Startups Should Work To Make Their Employees Wealthy Not Just Their Founders And Investors

Hunter Walk
3 min readJan 11, 2021

Earlier this week a modest deposit appeared in my checking account, one I honestly never expected. You see, it was for work I’d performed from 2001–2003 at a startup called Linden Lab, the company behind virtual world Second Life. And when that company was acquired in late 2020 by another private party, my stock purchased in 2004 turned into cash. The transaction size was small compared to the IPO and SPAC headlines from the past few months, but I had the benefit of being an early, single digit employee, and hence a stock value of around .04/share if I’m recalling correctly. That low price was part of what enabled me to purchase my vested options when I left, a conundrum that exiting employees often face.

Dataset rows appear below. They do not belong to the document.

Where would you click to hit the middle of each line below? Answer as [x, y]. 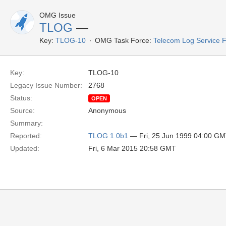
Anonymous [107, 110]
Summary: [26, 123]
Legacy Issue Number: [46, 85]
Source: [22, 110]
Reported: [26, 136]
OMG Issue [58, 15]
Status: [21, 98]
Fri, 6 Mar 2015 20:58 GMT [132, 148]
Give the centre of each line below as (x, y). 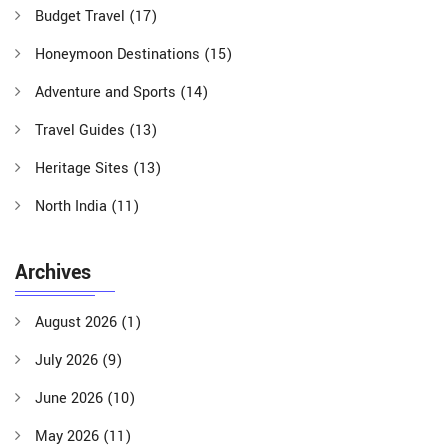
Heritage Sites (84, 169)
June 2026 (71, 399)
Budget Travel (82, 17)
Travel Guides (82, 131)
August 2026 (78, 323)
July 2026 (68, 361)
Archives (53, 273)
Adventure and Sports (107, 93)
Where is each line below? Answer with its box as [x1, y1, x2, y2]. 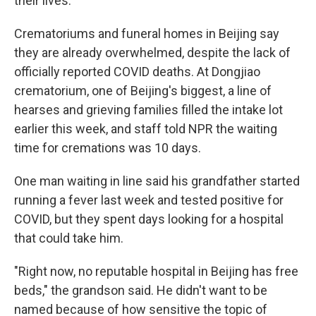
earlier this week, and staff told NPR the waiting [14, 121, 277, 136]
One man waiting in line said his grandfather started [14, 174, 300, 188]
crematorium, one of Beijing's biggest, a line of [14, 83, 272, 98]
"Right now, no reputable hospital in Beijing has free [14, 264, 298, 279]
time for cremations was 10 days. [14, 140, 201, 155]
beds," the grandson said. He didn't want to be [14, 283, 267, 298]
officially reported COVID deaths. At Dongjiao [14, 64, 260, 79]
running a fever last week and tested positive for [14, 193, 284, 207]

Photo by sheri silver on Unsplash

Thinking about this outcome, and jumping into a Linden Lab alumni Zoom over the weekend, swirled a bunch of feelings. So much has changed since those years trying to build an online community with a small group of people in Hayes Valley. I subsequently joined a larger startup that got really big and then cofounded a venture firm with a close friend/former colleague. I tried to outrun failure only to realize I need to embrace it. And I achieved ‘Silicon Valley Middle Class’ wealth status.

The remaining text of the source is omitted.